Enough in the lab for today. Have to read a little on DDC. I was hoping for the monitor to lock without DDC data.

Should the sync pulses be Hi or Low e.g. should state be 0 or 1 ??? I hope the TTL is 3.3V comp, but it's year 2010. For the moment I'm feeding the 5V pin with 3.3V - that is maybe stupid.
The (unbuffered) analog RGB signal from the R-2R ladder look like sh*t, but at least it's between 0-0.7 V PtP, but that's the next headache, after I get a sync.

Code: Select all

#include <xs1.h>
#include <platform.h>

#define SIZE 200

on stdcore[0]:out port Hsync = XS1_PORT_1N;
on stdcore[0]:out port Vsync = XS1_PORT_1M;
on stdcore[0]:out buffered port:32 p_rgb = XS1_PORT_8C;
on stdcore[0]:clock clk = XS1_CLKBLK_1;

unsigned color[SIZE];

#define HFrontPorch (2*40)
#define HSyncPulse (2*128)
#define HBackPorch (2*88)
#define Htot 	(2*1056)

const unsigned VFrontPorch = 1 * Htot;
const unsigned VSyncPulse = 4 * Htot;
const unsigned VBackPorch = 23 * Htot;
const unsigned state = 0;

int main() {

	par {
		on stdcore[0]: {
			timer t;
			int time;
			unsigned page = 0;
			for (int j = 0; j < 1; j++)
				for (int i = 0; i < SIZE; i++)
					color[i] = 0xFFFF0000;

			set_clock_div(clk,1);
			set_port_clock(Vsync, clk);
			set_port_clock(Hsync, clk);
			set_port_clock(p_rgb, clk);
			start_clock(clk);

			while (1) {
				t:>time;
				page!=page;
				time+=VFrontPorch;
				t when timerafter(time):>time;
				Vsync<:state;
				time+=VSyncPulse;
				t when timerafter(time):>time;
				Vsync<:!state;
				time+=VBackPorch;
				t when timerafter(time):>time;
				for(int y=0;y<600;y++) {
					t:>time;
					page!=page;
					time+=HFrontPorch;
					t when timerafter(time):>time;
					Hsync<:state;
					time+=HSyncPulse;
					t when timerafter(time):>time;
					Hsync<:!state;
					time+=HBackPorch;
					t when timerafter(time):>time;
#pragma unsafe arrays
					for(int x=0;x<SIZE;x++)
					p_rgb<:0xFF00FF00;
				}
			}
		}
	}
}
Probably not the most confused programmer anymore on the XCORE forum.
ale500
Respected Member
Posts: 259
Joined: Thu Sep 16, 2010 9:15 am

Post by ale500 »

Both sync pulses should be positive.

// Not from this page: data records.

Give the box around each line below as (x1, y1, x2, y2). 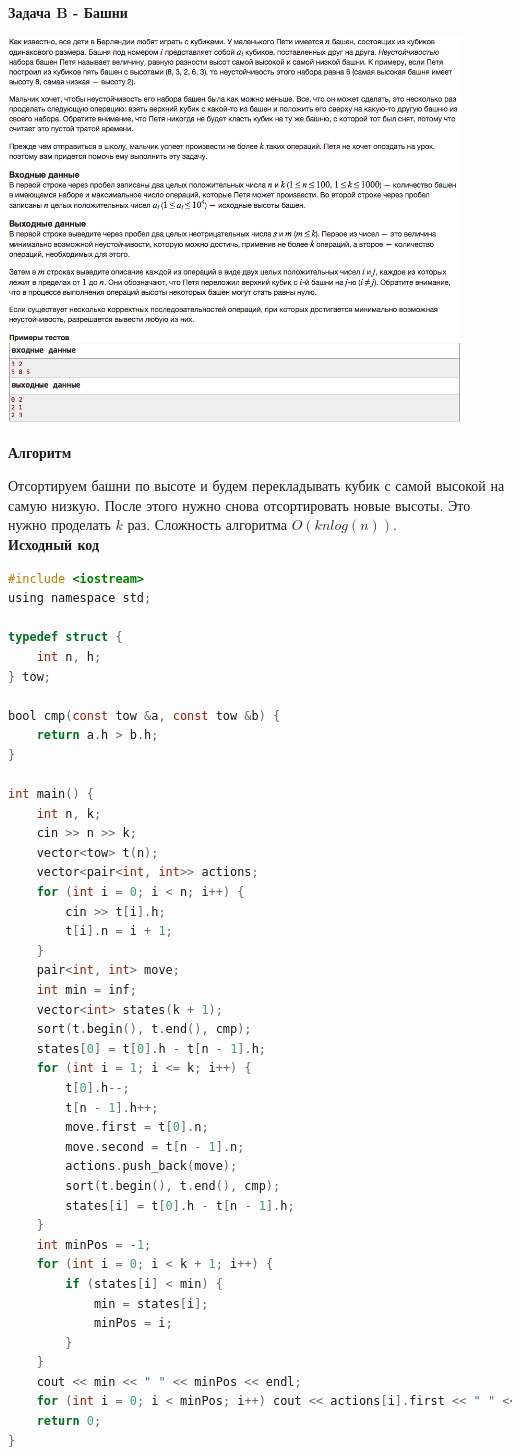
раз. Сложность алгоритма (127, 514, 288, 535)
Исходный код (8, 533, 100, 554)
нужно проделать (8, 514, 111, 535)
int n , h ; (36, 649, 102, 664)
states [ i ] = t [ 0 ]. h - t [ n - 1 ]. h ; (65, 1198, 295, 1213)
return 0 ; (36, 1414, 102, 1429)
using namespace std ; (8, 591, 152, 606)
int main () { (8, 787, 94, 802)

Be sure of having some pixels on (test pattern) or the monitor may not sync.
User avatar
lilltroll
XCore Expert
Posts: 956
Joined: Fri Dec 11, 2009 3:53 am
Location: Sweden, Eskilstuna

Post by lilltroll »

ale500 wrote:Both sync pulses should be positive. Be sure of having some pixels on (test pattern) or the monitor may not sync.

Code: Select all

p_rgb<:0xFF00FF00;
( 8-bit parallel port) It should show a chess board. (Double size , eg. 0xFFFF0000 didn't work either)
Probably not the most confused programmer anymore on the XCORE forum.